DATASET CONTENT Block Start

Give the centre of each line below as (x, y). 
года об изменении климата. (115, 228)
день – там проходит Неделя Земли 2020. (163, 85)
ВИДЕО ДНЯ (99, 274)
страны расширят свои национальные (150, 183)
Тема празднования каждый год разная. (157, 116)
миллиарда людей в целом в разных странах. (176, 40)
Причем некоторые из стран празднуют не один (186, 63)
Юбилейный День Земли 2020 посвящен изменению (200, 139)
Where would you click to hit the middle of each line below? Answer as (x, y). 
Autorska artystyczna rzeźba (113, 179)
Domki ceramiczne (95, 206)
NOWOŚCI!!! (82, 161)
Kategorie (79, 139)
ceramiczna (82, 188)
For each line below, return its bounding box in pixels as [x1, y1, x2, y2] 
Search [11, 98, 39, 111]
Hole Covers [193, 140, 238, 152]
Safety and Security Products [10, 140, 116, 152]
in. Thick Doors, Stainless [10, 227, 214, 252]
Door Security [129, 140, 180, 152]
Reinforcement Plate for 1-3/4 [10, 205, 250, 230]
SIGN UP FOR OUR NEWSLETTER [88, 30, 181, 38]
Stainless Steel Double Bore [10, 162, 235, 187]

DATASET CONTENT Block End
DATASET CONTENT Block Start

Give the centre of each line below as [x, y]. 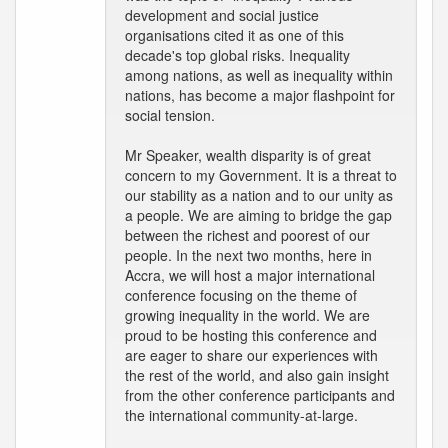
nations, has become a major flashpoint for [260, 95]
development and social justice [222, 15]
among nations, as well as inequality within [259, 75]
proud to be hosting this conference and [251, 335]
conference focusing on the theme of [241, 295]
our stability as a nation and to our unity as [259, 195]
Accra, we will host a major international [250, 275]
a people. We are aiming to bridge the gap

DATASET CONTENT Block End

In the data above, which lines have "Земли"? Report each of them.

день – там проходит Неделя Земли 2020. (163, 85)
Юбилейный День Земли 2020 посвящен изменению (200, 139)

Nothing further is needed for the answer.